Biography:Norman Christ

From HandWiki
Revision as of 16:21, 23 December 2020 by imported>Jslovo (over-write)
(diff) ← Older revision | Latest revision (diff) | Newer revision → (diff)
Norman Christ
Professor Christ demonstrating that the fundamental group of SO(3) is Z2.jpg
Born (1943-11-22) November 22, 1943 (age 81)
Pittsburgh, Pennsylvania
NationalityUnited States
Alma materColumbia University
AwardsSloan Fellowship (1967)
Gordon Bell Prize (1998)
Scientific career
FieldsPhysicist
InstitutionsColumbia University
Princeton University
Doctoral advisorTsung-Dao Lee
Doctoral studentsEmanuel Derman
Yuefan Deng
Adrian Kaehler

Norman Howard Christ (/ˈkrɪst/; born 22 December 1943 in Pittsburgh) is a physicist and a professor at Columbia University, where he holds the Ephraim Gildor Professorship of Computational Theoretical Physics. He is notable for his research in Lattice QCD.

Work and life

Norman Christ graduated Salutatorian with a B.A. in physics from Columbia in 1965 and received his Ph.D. from the same institution in 1966 under Nobel Laureate Tsung-Dao Lee. Christ became a professor at Columbia after graduation, and has remained there since. He is also a leading researcher at Brookhaven National Laboratory.

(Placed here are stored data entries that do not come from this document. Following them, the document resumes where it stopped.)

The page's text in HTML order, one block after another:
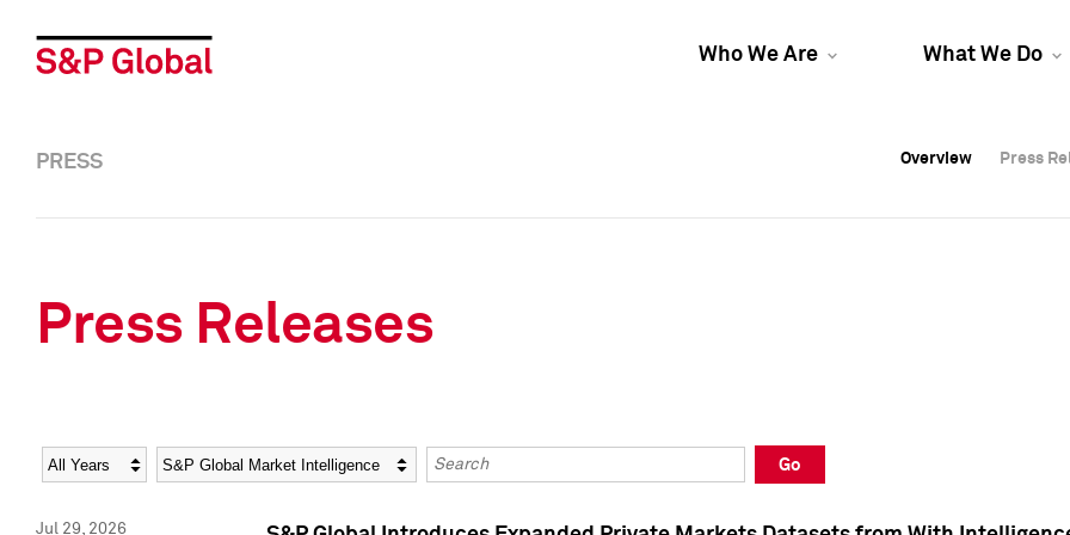
Who We Are What We Do
Overview Press
Overview Press
PRESS Overview Press
Press Releases
Year Category Keywords
Go
Jul 29, 2026
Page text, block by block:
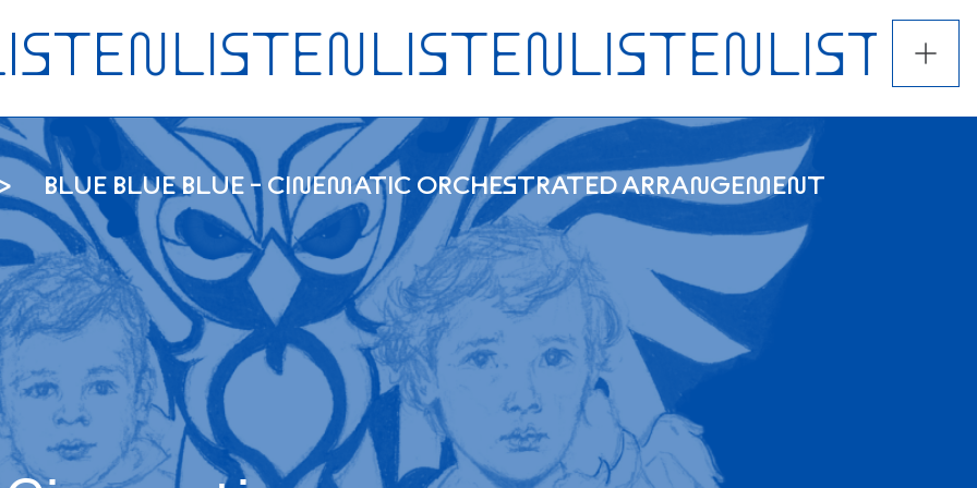
BLUE BLUE BLUE - CINEMATIC ORCHESTRATED ARRANGEMENT
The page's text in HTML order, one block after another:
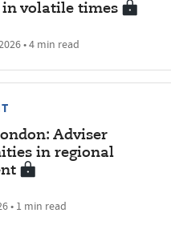
in volatile times
• 4 min read
Adviser
in regional
• 1 min read
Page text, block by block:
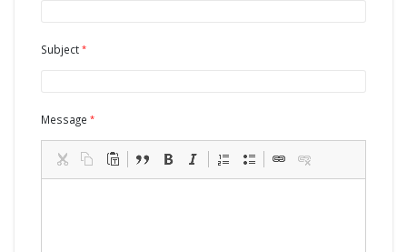
Subject
Message
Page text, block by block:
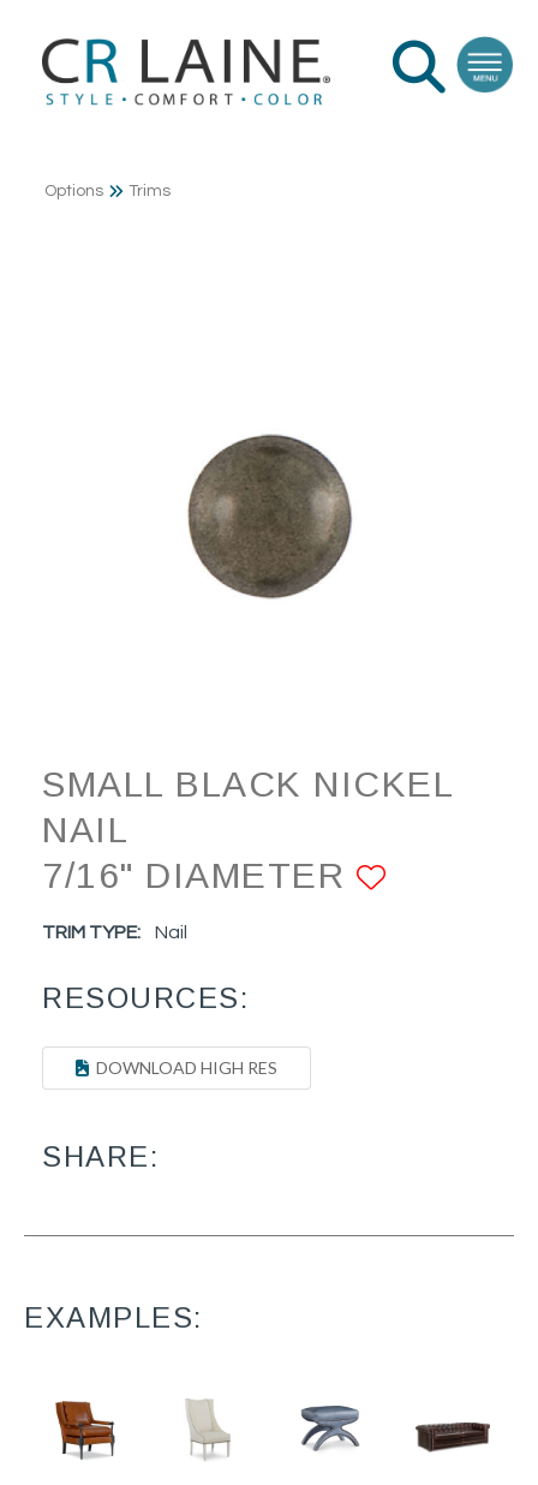
Options Trims
SMALL BLACK NICKEL
NAIL
7/16" DIAMETER
TRIM TYPE: Nail
RESOURCES:
DOWNLOAD HIGH RES
SHARE:
EXAMPLES:

Norman's research lies in the fields of Lattice QCD, which simulates strong interaction among quarks and gluons with monte carlo method. He worked on various topic in this field, such as the phenomena of quark confinement, the spontaneous chiral magnetization of the vacuum and the quark-gluon plasma. In recent years, he is mostly interested in the Kaon physics, such as the kaon mass difference, the rare kaon decay and most importantly the direct and indirect CP violation parameter.

Supercomputer and Physics

Lattice QCD is extremely computational intensive. The simulation is usually performed on the state-of-the-art supercomputer. Instead of purchasing commercial machines, Norman chose to build supercomputers with his colleagues at Columbia University. The lattice group at Columbia pioneered the construction of highly parallel machines dedicated to QCD calculations in 1982, and produced a series of three successful machines between 1985 and 1989 which were used to obtain a variety of new results in QCD. During this period there were also a number of other dedicated computer projects with similar goals carried out in Italy (the APE Project), Japan (QCD-PAX), and Fermilab (ACP-MAPS) and IBM (GF11) in the U. S.

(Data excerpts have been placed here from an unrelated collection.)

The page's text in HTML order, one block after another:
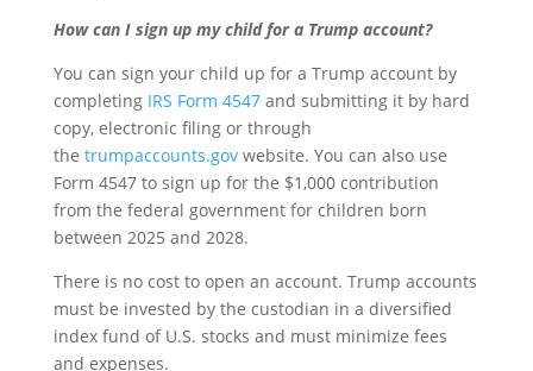
How can I sign up my child for a Trump account?
You can sign your child up for a Trump account by
completing IRS Form 4547and submitting it by hard
copy, electronic filing or through
the trumpaccounts.govwebsite. You can also use
Form 4547 to sign up for the $1,000 contribution
from the federal government for children born
between 2025 and 2028.
There is no cost to open an account. Trump accounts
must be invested by the custodian in a diversified
index fund of U.S. stocks and must minimize fees
and expenses.
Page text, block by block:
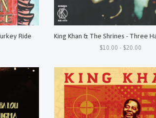
Ride
$10.00 - $20.00
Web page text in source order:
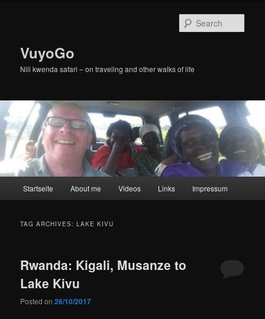
VuyoGo
Nili kwenda safari – on traveling and other walks of life
Startseite About me Videos Links Impressum
TAG ARCHIVES:LAKE KIVU
Rwanda: Kigali, Musanze to
Lake Kivu
Posted on26/10/2017
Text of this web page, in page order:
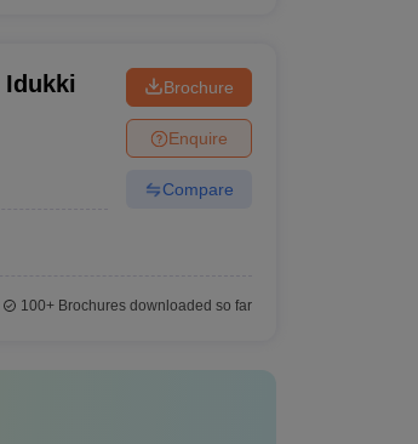
Idukki Brochure
Enquire
Compare
100+Brochures downloaded so far
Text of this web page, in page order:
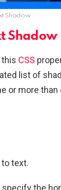
Shadow
Shadow
this CSS
list of
or more
text.
the
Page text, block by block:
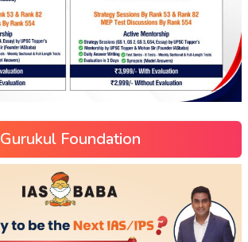
Gurukul Foundation
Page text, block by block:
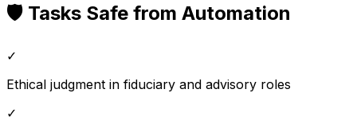
🛡️ Tasks Safe from Automation
✓
Ethical judgment in fiduciary and advisory roles
✓
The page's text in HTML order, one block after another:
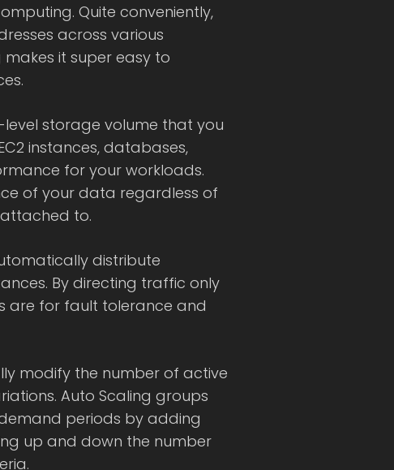
Quite conveniently,
across various
it super easy to
level storage volume that you
instances, databases,
for your workloads.
of your data regardless of
to.
distribute
By directing traffic only
are for fault tolerance and
modify the number of active
Auto Scaling groups
periods by adding
up and down the number
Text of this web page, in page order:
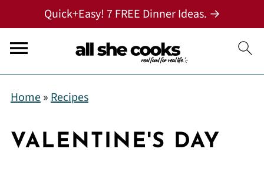
Quick+Easy! 7 FREE Dinner Ideas. →
Home»Recipes
VALENTINE'S DAY
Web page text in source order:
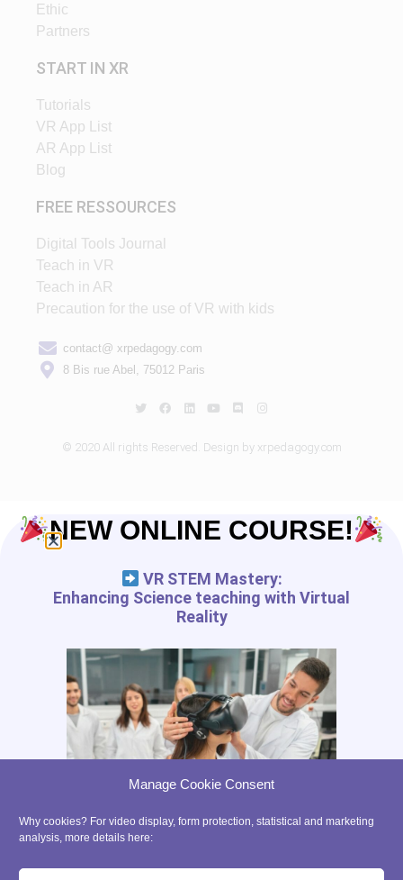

In 1993, Norman started the QCDSP project, aiming to build a Teraflops supercomputer. The first working hardware was available in August 1995, and a working 6 Gflops machine in July 1996. A 400 Gflops and another 600 Gflops machine are completed in 1998. Norman and his collaborators won the prestigious Gordon Bell Prize in 1998 for designing the QCDSP supercomputer.The next project led by Norman was the QCDOC supercomputers. The computers were designed and built jointly by University of Edinburgh, Columbia University, the RIKEN BNL Brookhaven Research Center and IBM. The target was to build a massively parallel supercomputer able to peak at 10 Tflops with sustained power at 50% capacity. At the end of 2005, there were three QCDOCs in service each reaching 10 Tflops peak operation. QCDOC is considered the precursor of IBM's Blue Gene L machine. After QCDOC, although Norman still collaborated closely with IBM in developing the Blue Gene supercomputers, he was no longer playing a leading role in these projects.